California's Corporate Securities Law of 1968 defines "security" by providing a long list of financial instruments.  Cal. Corp. Code Section 25107.  Not included on the list are so-called digital assets.  In modern parlance, a digital asset is an asset that is issued and transferred using distributed ledger or blockchain technology, including, but not limited to, so-called "virtual currencies," "coins," and "tokens."  Strategic Hub for Innovation and Financial Technology of the Securities and Exchange Commission, Framework for “Investment Contract” Analysis of Digital Assets, n. 2.

Although omitted from the list, a digital asset may nevertheless be a security if it meets the definition of an "investment contract", a term that is on the list.  Recently, however, California Assembly Member Ian Calderon has proposed to amend Section 25017 to create a rebuttable presumption that a digital asset is not an investment contract if it meets any one of the following three criteria:

  • The asset is not acquired by the holder in exchange for the payment of fiat currency or another digital asset.

  • The asset is used on a fully operational network and the purpose of the asset is for a consumptive purpose, such as the access or consumption of goods, services, data, or the performance of useful functions other than as a medium of exchange or store of value.

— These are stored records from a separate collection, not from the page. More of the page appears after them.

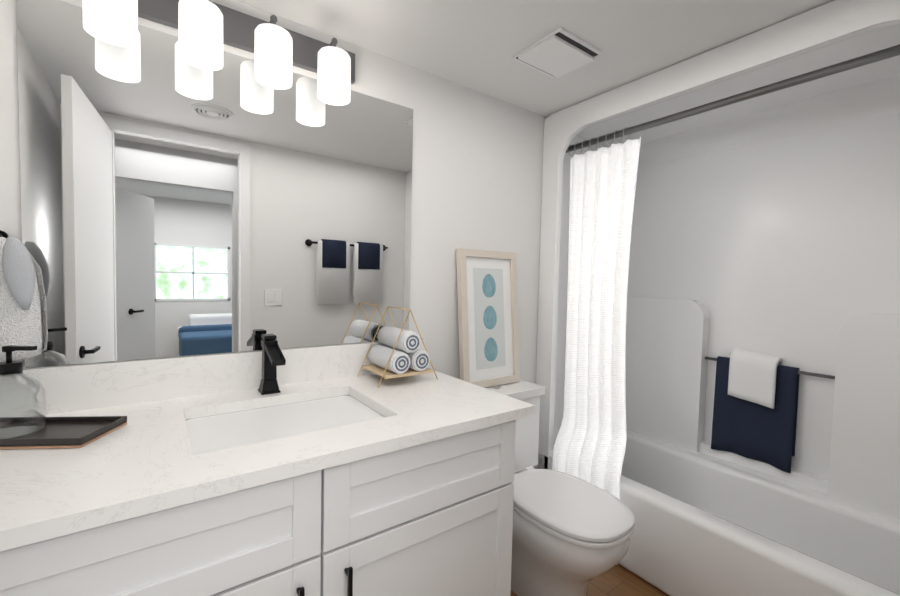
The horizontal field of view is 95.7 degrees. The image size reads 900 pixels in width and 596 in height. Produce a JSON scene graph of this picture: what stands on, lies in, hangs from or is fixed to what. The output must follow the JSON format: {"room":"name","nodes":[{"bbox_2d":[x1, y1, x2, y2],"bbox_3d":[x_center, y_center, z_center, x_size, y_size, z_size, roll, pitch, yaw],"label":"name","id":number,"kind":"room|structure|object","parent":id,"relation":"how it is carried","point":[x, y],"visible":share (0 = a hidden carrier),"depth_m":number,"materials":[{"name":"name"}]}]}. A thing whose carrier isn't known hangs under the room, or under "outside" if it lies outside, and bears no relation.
{"room":"bathroom","nodes":[
{"label":"bathroom","id":0,"kind":"room"},
{"bbox_2d":[0,230,42,360],"bbox_3d":[-1.126,-0.009,1.015,0.150,0.335,0.105,-1,3,-36],"label":"towel","id":1,"kind":"object","parent":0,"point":[20,316],"visible":0.96,"depth_m":1.01,"materials":[{"name":"white fabric"}]},
{"bbox_2d":[0,338,424,416],"bbox_3d":[-0.671,0.248,1.412,1.370,0.127,0.020,-1,3,-36],"label":"backsplash","id":2,"kind":"structure","parent":0,"relation":"attached to","point":[82,386],"depth_m":1.25,"materials":[{"name":"white stone"}]},
{"bbox_2d":[82,0,354,105],"bbox_3d":[-0.658,-0.803,1.254,0.830,0.238,0.189,-1,3,-36],"label":"sconce","id":3,"kind":"object","parent":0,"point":[207,29],"visible":1,"depth_m":1.23,"materials":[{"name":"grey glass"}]},
{"bbox_2d":[0,0,546,383],"bbox_3d":[-0.075,0.140,1.909,3.130,2.247,0.106,-1,3,-36],"label":"wall","id":4,"kind":"structure","parent":0,"point":[173,204],"depth_m":1.36,"materials":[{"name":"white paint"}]},
{"bbox_2d":[237,0,833,116],"bbox_3d":[0.424,-0.973,1.206,3.130,0.060,1.720,-1,3,-36],"label":"ceiling","id":5,"kind":"structure","parent":0,"point":[476,45],"depth_m":1.46,"materials":[{"name":"white paint"}]},
{"bbox_2d":[513,27,600,77],"bbox_3d":[0.418,-0.948,1.599,0.240,0.023,0.240,-1,3,-36],"label":"fan","id":6,"kind":"object","parent":5,"relation":"attached to","point":[559,52],"visible":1,"depth_m":1.57,"materials":[{"name":"white plastic"}]},
{"bbox_2d":[511,564,668,595],"bbox_3d":[0.373,1.276,1.304,2.930,0.050,1.520,-1,3,-36],"label":"floor","id":7,"kind":"structure","parent":0,"point":[618,580],"depth_m":1.75,"materials":[{"name":"brown wood"}]},
{"bbox_2d":[0,414,534,595],"bbox_3d":[-0.506,0.798,1.158,1.328,0.878,0.676,-1,3,-36],"label":"bathroom vanity","id":8,"kind":"object","parent":7,"relation":"on","point":[425,516],"depth_m":0.92,"materials":[{"name":"white paint"}]},
{"bbox_2d":[0,371,534,541],"bbox_3d":[-0.483,0.343,1.153,1.370,0.031,0.668,-1,3,-36],"label":"countertop","id":9,"kind":"structure","parent":8,"relation":"on","point":[150,460],"depth_m":0.90,"materials":[{"name":"white stone"}]},
{"bbox_2d":[0,345,126,448],"bbox_3d":[-0.967,0.218,0.950,0.300,0.213,0.150,1,3,-6],"label":"tray","id":10,"kind":"object","parent":9,"relation":"on","point":[42,430],"visible":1,"depth_m":0.95,"materials":[{"name":"black metal"}]},
{"bbox_2d":[0,372,46,438],"bbox_3d":[-1.022,0.243,0.946,0.120,0.140,0.120,1,3,-6],"label":"soap dispenser","id":11,"kind":"object","parent":10,"relation":"on","point":[18,427],"depth_m":0.97,"materials":[{"name":"clear glass"}]},
{"bbox_2d":[256,334,287,393],"bbox_3d":[-0.576,0.222,1.323,0.060,0.192,0.171,-1,3,-36],"label":"faucet","id":12,"kind":"object","parent":9,"relation":"on","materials":[{"name":"black metal"}]},
{"bbox_2d":[188,390,383,453],"bbox_3d":[-0.461,0.424,1.175,0.512,0.156,0.382,-1,3,-36],"label":"sink","id":13,"kind":"object","parent":9,"relation":"in","point":[233,425],"depth_m":1.21,"materials":[{"name":"white ceramic"}]},
{"bbox_2d":[357,306,437,387],"bbox_3d":[-0.201,0.175,1.581,0.258,0.276,0.226,-1,3,-36],"label":"towel rack","id":14,"kind":"object","parent":9,"relation":"on","point":[401,355],"visible":1,"depth_m":1.51,"materials":[{"name":"gold metal"}]},
{"bbox_2d":[486,380,634,595],"bbox_3d":[0.354,0.836,1.718,0.499,0.794,0.781,-1,3,-36],"label":"toilet","id":15,"kind":"object","parent":7,"relation":"on","point":[571,535],"visible":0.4,"depth_m":1.55,"materials":[{"name":"white ceramic"}]},
{"bbox_2d":[456,248,519,387],"bbox_3d":[0.193,0.098,1.982,0.360,0.655,0.030,-1,-2,-36],"label":"framed art","id":16,"kind":"object","parent":15,"relation":"on","point":[489,356],"visible":0.94,"depth_m":1.97,"materials":[{"name":"beige wood"}]},
{"bbox_2d":[533,0,899,595],"bbox_3d":[1.255,0.149,1.876,0.806,2.193,1.514,-1,3,-36],"label":"shower","id":17,"kind":"object","parent":7,"relation":"on","point":[762,454],"visible":0.79,"depth_m":1.90,"materials":[{"name":"white plastic"}]},
{"bbox_2d":[566,44,899,155],"bbox_3d":[1.016,-0.758,1.648,0.063,0.071,1.443,-1,3,-36],"label":"shower curtain rod","id":18,"kind":"object","parent":17,"relation":"attached to","point":[873,57],"visible":0.94,"depth_m":1.50,"materials":[{"name":"silver metal"}]},
{"bbox_2d":[552,137,640,499],"bbox_3d":[0.698,0.224,2.000,0.171,1.927,0.440,-1,3,-36],"label":"shower curtain","id":19,"kind":"object","parent":18,"relation":"hanging from","point":[590,443],"visible":0.79,"depth_m":2.01,"materials":[{"name":"white fabric"}]},
{"bbox_2d":[728,347,782,408],"bbox_3d":[1.532,0.391,2.042,0.134,0.261,0.190,-1,3,-36],"label":"towel","id":20,"kind":"object","parent":17,"relation":"hanging from","point":[755,374],"depth_m":2.00,"materials":[{"name":"white fabric"}]}
]}

  • The asset does not rely on the managerial efforts of others for its success, with the lack of managerial efforts of others evidenced by the absence of any identifiable person, project team, or management entity that is responsible for the development, improvement, oversight, or promotion of the asset or the related network, and either:

    • Any changes to the software code underlying that asset may be made by network participants.

    • Voting rights over the functioning of the network are conferred to each holder of the asset.

The Commissioner of Business Oversight could rebut the presumption "upon good cause shown by clear and convincing evidence.  It is unclear whether the presumption may be rebutted in a private action.

Assembly Member Calderon's bill, AB 2150, is scheduled to be heard by the Assembly Committing on Banking and Finance next Tuesday.  The Capitol will be open for attendance of this hearing, but the public is strongly encouraged to participate via the web portal or telephonically.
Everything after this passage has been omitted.